Source data:
◇ ◇ ◇ ◇ ◇ ◇ ◇
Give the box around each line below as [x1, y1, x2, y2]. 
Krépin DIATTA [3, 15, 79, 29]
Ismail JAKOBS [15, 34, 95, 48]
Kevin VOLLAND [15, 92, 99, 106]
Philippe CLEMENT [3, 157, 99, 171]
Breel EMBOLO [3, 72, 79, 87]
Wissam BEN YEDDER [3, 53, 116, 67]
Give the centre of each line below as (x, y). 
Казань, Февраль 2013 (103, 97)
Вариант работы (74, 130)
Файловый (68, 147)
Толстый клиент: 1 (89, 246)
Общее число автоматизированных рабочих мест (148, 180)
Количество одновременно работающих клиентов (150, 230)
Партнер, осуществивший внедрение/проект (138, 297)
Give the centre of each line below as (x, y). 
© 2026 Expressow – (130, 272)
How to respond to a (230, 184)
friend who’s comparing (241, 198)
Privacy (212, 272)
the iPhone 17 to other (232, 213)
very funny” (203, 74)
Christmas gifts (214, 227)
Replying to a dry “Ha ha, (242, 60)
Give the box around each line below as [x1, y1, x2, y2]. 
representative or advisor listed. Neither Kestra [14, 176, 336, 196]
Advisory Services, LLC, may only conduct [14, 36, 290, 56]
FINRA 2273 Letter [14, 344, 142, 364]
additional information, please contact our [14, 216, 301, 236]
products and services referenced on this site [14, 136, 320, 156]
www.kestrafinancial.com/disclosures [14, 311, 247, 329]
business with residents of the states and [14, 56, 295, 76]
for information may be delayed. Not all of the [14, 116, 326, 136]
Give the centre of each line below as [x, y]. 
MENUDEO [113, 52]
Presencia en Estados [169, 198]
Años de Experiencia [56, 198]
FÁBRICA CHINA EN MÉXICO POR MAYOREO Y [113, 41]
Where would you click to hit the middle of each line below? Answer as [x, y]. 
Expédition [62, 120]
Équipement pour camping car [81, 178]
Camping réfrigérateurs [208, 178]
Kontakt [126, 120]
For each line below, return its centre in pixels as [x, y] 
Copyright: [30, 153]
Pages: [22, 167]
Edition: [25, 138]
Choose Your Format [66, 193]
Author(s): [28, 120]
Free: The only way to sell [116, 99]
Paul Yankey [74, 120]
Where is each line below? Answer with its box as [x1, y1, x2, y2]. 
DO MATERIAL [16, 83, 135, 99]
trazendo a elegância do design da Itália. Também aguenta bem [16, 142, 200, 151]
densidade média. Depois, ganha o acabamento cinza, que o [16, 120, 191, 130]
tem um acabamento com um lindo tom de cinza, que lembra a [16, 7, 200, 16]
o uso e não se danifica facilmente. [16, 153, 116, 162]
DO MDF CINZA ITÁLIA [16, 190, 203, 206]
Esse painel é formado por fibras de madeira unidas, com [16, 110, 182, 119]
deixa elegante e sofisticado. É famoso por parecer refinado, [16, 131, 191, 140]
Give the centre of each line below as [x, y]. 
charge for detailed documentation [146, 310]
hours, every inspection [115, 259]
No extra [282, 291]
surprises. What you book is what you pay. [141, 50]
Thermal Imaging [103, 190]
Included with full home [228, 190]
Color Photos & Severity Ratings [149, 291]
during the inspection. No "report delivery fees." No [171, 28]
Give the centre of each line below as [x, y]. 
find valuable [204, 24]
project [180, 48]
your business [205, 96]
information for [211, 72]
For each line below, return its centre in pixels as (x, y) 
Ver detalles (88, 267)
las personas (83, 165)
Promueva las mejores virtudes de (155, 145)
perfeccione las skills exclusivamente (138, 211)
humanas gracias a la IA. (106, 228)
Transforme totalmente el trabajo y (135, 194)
◇ ◇ ◇ ◇ ◇ ◇ ◇
Task objective: Read the entries above, then pull out the lines that include "only".

Answer box:
Advisory Services, LLC, may only conduct [14, 36, 290, 56]
Free: The only way to sell [116, 99]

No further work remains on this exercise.